Part of the fascination was the penguins’ inability to comprehend their new neighbours. Scott wrote of the problems they caused due to their ‘fatuous conduct’:
From the moment of landing on their feet their whole attitude expressed devouring curiosity and a pig-headed disregard for their own safety. They waddle forward, poking their heads to and fro in their usually absurd way, in spite of a string of howling dogs straining to get at them. ‘Hulloa!’ they seem to say, ‘here’s a game—what do all you ridiculous things want?’ And they come a few steps nearer. The dogs make a rush as far as their leashes or harness allow. The penguins are not daunted in the least, but their ruffs go up and they squawk with semblance of anger, for all the world as though they were rebuking a rude stranger—their attitude might be imagined to convey ‘Oh, that’s the sort of animal you are; well, you’ve come to the wrong place—we aren’t going to be bluffed and bounced by you,’ and then the final fatal steps forward are taken and they come within reach. There is a spring, a squawk, a horrid red patch on the snow, and the incident is closed.
By the early twentieth century penguins had been a focus of scientific research for some years. A German expedition in 1882–1883, one of the first in the region, investigated the king penguins of South Georgia.

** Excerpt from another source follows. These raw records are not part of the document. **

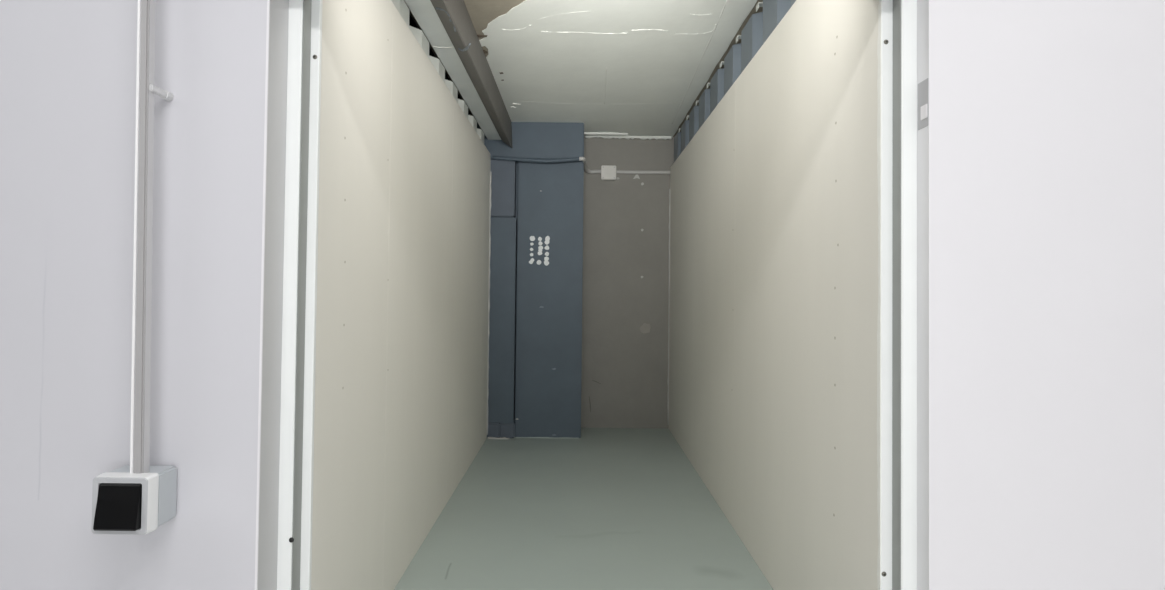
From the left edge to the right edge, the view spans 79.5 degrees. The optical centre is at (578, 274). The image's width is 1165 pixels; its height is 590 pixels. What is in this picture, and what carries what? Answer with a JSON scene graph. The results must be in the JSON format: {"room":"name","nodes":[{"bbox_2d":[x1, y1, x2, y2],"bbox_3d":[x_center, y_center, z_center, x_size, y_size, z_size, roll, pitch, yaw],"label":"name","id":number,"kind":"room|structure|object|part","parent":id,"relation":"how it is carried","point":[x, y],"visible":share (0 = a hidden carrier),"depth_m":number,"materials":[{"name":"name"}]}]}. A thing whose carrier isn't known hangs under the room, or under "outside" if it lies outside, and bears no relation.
{"room":"storage unit corridor","nodes":[
{"label":"storage unit corridor","id":0,"kind":"room"},
{"bbox_2d":[0,0,288,589],"bbox_3d":[-2.457,-0.194,1.684,3.481,2.620,0.161,1,-1,0],"label":"wall","id":1,"kind":"structure","parent":0,"point":[68,68],"depth_m":1.60,"materials":[{"name":"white paint"}]},
{"bbox_2d":[91,465,176,534],"bbox_3d":[-0.968,0.491,1.524,0.121,0.123,0.128,1,-1,0],"label":"light switch","id":2,"kind":"object","parent":1,"relation":"attached to","point":[123,502],"visible":1,"depth_m":1.48,"materials":[{"name":"grey plastic"}]},
{"bbox_2d":[130,0,173,473],"bbox_3d":[-0.950,-0.527,1.569,0.043,1.922,0.084,1,-1,0],"label":"conduit","id":3,"kind":"object","parent":1,"relation":"attached to","point":[145,88],"visible":1,"depth_m":1.52,"materials":[{"name":"grey plastic"}]},
{"bbox_3d":[-0.947,-0.528,1.532,0.039,1.922,0.008,1,-1,0],"label":"lid","id":4,"kind":"part","parent":3,"relation":"part of","materials":[{"name":"white plastic"}]},
{"bbox_2d":[277,0,322,589],"bbox_3d":[-0.720,0.186,1.736,0.113,1.900,0.071,1,-1,0],"label":"door frame","id":5,"kind":"structure","parent":1,"relation":"attached to","point":[296,462],"depth_m":1.72,"materials":[{"name":"metal"}]},
{"bbox_3d":[-0.676,0.188,1.765,0.025,1.900,0.014,1,-1,0],"label":"trim","id":6,"kind":"part","parent":5,"relation":"part of","materials":[{"name":"white metal"}]},
{"bbox_2d":[311,0,490,589],"bbox_3d":[-0.670,0.122,3.483,0.015,2.109,3.419,1,-1,0],"label":"wall","id":7,"kind":"structure","parent":0,"point":[401,365],"depth_m":2.47,"materials":[{"name":"beige paint"}]},
{"bbox_2d":[391,0,483,142],"bbox_3d":[-0.705,0.072,3.474,0.049,2.208,3.410,1,-1,0],"label":"sheet","id":8,"kind":"object","parent":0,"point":[400,5],"visible":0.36,"depth_m":3.35,"materials":[{"name":"metal"}]},
{"bbox_2d":[409,14,470,114],"bbox_3d":[-0.822,-0.002,3.478,0.080,2.354,3.425,1,-1,0],"label":"wall","id":9,"kind":"structure","parent":0,"point":[411,22],"depth_m":3.62,"materials":[{"name":"black"}]},
{"bbox_2d":[477,122,583,437],"bbox_3d":[-0.459,0.023,5.428,0.983,2.401,0.485,1,-1,0],"label":"pillar","id":10,"kind":"structure","parent":0,"point":[536,229],"depth_m":5.23,"materials":[{"name":"grey metal"}]},
{"bbox_2d":[487,171,491,434],"bbox_3d":[-0.663,0.211,5.192,0.018,1.950,0.018,0,-1,22],"label":"sealant","id":11,"kind":"structure","parent":10,"relation":"attached to","point":[490,171],"depth_m":5.19,"materials":[{"name":"grey"}]},
{"bbox_2d":[487,437,509,438],"bbox_3d":[-0.588,1.212,5.163,0.165,0.020,0.022,1,-1,0],"label":"mortar","id":12,"kind":"object","parent":10,"relation":"attached to","point":[487,437],"visible":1,"depth_m":5.16,"materials":[{"name":"grey concrete"}]},
{"bbox_3d":[-0.705,1.157,5.200,0.476,0.118,0.059,1,-1,0],"label":"casing","id":13,"kind":"part","parent":10,"relation":"part of","materials":[{"name":"paint"}]},
{"bbox_3d":[-0.703,0.340,5.260,0.462,1.533,0.118,1,-1,0],"label":"corner casing","id":14,"kind":"part","parent":10,"relation":"part of","materials":[{"name":"blue paint"}]},
{"bbox_2d":[493,156,578,162],"bbox_3d":[-0.309,-0.851,5.192,0.648,0.049,0.027,1,-1,0],"label":"conduit","id":15,"kind":"object","parent":10,"relation":"attached to","point":[494,157],"visible":1,"depth_m":5.18,"materials":[{"name":"blue paint"}]},
{"bbox_2d":[514,437,568,437],"bbox_3d":[-0.236,1.220,5.215,0.480,0.012,0.012,1,-1,0],"label":"mortar","id":16,"kind":"object","parent":10,"relation":"attached to","point":[514,437],"visible":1,"depth_m":5.21,"materials":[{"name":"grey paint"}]},
{"bbox_2d":[394,428,772,589],"bbox_3d":[-0.014,1.252,3.813,8.400,0.120,4.320,1,-1,0],"label":"floor","id":17,"kind":"structure","parent":0,"point":[604,508],"depth_m":3.29,"materials":[{"name":"grey paint"}]},
{"bbox_2d":[405,0,762,136],"bbox_3d":[0.014,-1.281,3.835,2.400,0.256,4.090,1,-1,0],"label":"ceiling","id":18,"kind":"structure","parent":0,"point":[632,67],"depth_m":3.71,"materials":[{"name":"paint"}]},
{"bbox_2d":[430,0,512,147],"bbox_3d":[-0.507,-1.061,3.499,0.118,0.228,3.418,1,-1,0],"label":"ceiling beam","id":19,"kind":"structure","parent":18,"relation":"attached to","point":[454,16],"depth_m":3.39,"materials":[{"name":"grey metal"}]},
{"bbox_2d":[404,0,500,139],"bbox_3d":[-0.619,-1.050,3.499,0.105,0.032,3.418,1,-1,0],"label":"strip","id":20,"kind":"object","parent":19,"relation":"attached to","point":[423,11],"visible":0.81,"depth_m":3.39,"materials":[{"name":"grey metal"}]},
{"bbox_2d":[584,132,671,139],"bbox_3d":[0.399,-1.117,5.602,0.717,0.049,0.180,1,-1,0],"label":"sealant","id":21,"kind":"structure","parent":18,"relation":"attached to","point":[609,135],"depth_m":5.64,"materials":[{"name":"white paint"}]},
{"bbox_2d":[581,136,673,428],"bbox_3d":[0.001,-0.090,5.751,2.400,2.651,0.204,1,-1,0],"label":"wall","id":22,"kind":"structure","parent":0,"point":[624,375],"depth_m":5.65,"materials":[{"name":"grey paint"}]},
{"bbox_2d":[579,157,600,173],"bbox_3d":[0.063,-0.841,5.435,0.128,0.048,0.523,0,-1,18],"label":"conduit","id":23,"kind":"object","parent":22,"relation":"attached to","point":[583,159],"visible":0.94,"depth_m":5.55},
{"bbox_2d":[601,165,615,179],"bbox_3d":[0.245,-0.815,5.641,0.121,0.113,0.057,1,-1,0],"label":"junction box","id":24,"kind":"object","parent":22,"relation":"attached to","point":[607,172],"visible":1,"depth_m":5.61,"materials":[{"name":"beige plastic"}]},
{"bbox_2d":[616,170,670,173],"bbox_3d":[0.521,-0.823,5.652,0.447,0.031,0.029,1,-1,0],"label":"conduit","id":25,"kind":"object","parent":22,"relation":"attached to","point":[617,171],"visible":1,"depth_m":5.64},
{"bbox_2d":[667,189,669,424],"bbox_3d":[0.733,0.261,5.642,0.017,1.900,0.017,1,-1,0],"label":"sealant","id":26,"kind":"structure","parent":22,"relation":"attached to","point":[669,189],"depth_m":5.64,"materials":[{"name":"grey"}]},
{"bbox_2d":[674,0,795,161],"bbox_3d":[0.782,0.031,3.709,0.065,2.333,3.877,1,-1,0],"label":"sheet","id":27,"kind":"object","parent":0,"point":[759,27],"visible":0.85,"depth_m":3.46,"materials":[{"name":"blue metal"}]},
{"bbox_2d":[668,0,880,589],"bbox_3d":[0.743,0.142,3.673,0.015,2.108,3.941,1,-1,0],"label":"wall","id":28,"kind":"structure","parent":0,"point":[775,299],"depth_m":2.41,"materials":[{"name":"beige paint"}]},
{"bbox_2d":[917,0,1164,589],"bbox_3d":[2.503,-0.139,1.684,3.398,2.620,0.160,1,-1,0],"label":"wall","id":29,"kind":"structure","parent":0,"point":[1041,150],"depth_m":1.60,"materials":[{"name":"white paint"}]},
{"bbox_2d":[879,0,928,589],"bbox_3d":[0.795,0.202,1.675,0.119,1.900,0.153,1,-1,0],"label":"door frame","id":30,"kind":"structure","parent":29,"relation":"attached to","point":[898,17],"depth_m":1.67,"materials":[{"name":"metal"}]},
{"bbox_3d":[0.750,0.202,1.705,0.029,1.900,0.014,1,-1,0],"label":"trim","id":31,"kind":"part","parent":30,"relation":"part of","materials":[{"name":"white metal"}]},
{"bbox_3d":[0.806,-0.397,1.636,0.002,0.111,0.049,1,-1,0],"label":"strike plate","id":32,"kind":"part","parent":30,"relation":"part of","materials":[{"name":"silver metal"}]}
]}

This work led
to some of the first insights into penguins’ behaviour and breeding habits, but included the unorthodox method of strapping the birds to posts in leather corsets while in captivity. Unsurprisingly, the British did not continue this practice.
Wilson took charge of much of the biological work, observing the behaviour and characteristics of local wildlife, collecting samples, dissecting and then analysing them under his microscope. In particular, he had developed a passion for the tall, yellow-breasted emperor penguins on the first Discovery expedition. Wilson had been transfixed by the discovery of the first colony of these majestic birds on the other side of Ross Island, at Cape Crozier. Visiting the rookery in early summer, during September 1903, he had been disappointed to find the eggs hatched, implying the penguins had mated and the chicks had been born in winter. A later visit suggested the chicks had a mortality rate of around seventy per cent, which seemed remarkably high to the British scientist.
But it was not merely the life cycle of the emperor penguin that fascinated Wilson: the birds were thought to be something of an early evolutionary offshoot. Their full scientific name is Aptenodytes forsteri, in honour of Captain Cook’s naturalist, Johann Reinhold Forster, who was one of the first to describe these incredible creatures. Aptenodytes means ‘featherless diver’, referring to the birds’ remarkable underwater abilities and their four layers of feathers, which look something like scales. To Wilson, these scale-like feathers hinted at something important.
In 1861 a specimen of a small dinosaur was discovered in a Bavarian limestone quarry. Called Archaeopteryx, the find was a revelation. Detailed feathers were clearly visible on two slabs of limestone, along with a toothed jaw and a long bony tail. It pointed to birds having evolved from flying reptiles. Despite being a deeply religious man Wilson was not closed to scientific ideas that might question his faith, and he commented in one of his many reports from the Discovery expedition: ‘The possibility that we have in the emperor penguin the nearest approach to a primitive form not only of a penguin but of a bird, makes the future working out of its embryology a matter of the greatest possible importance.’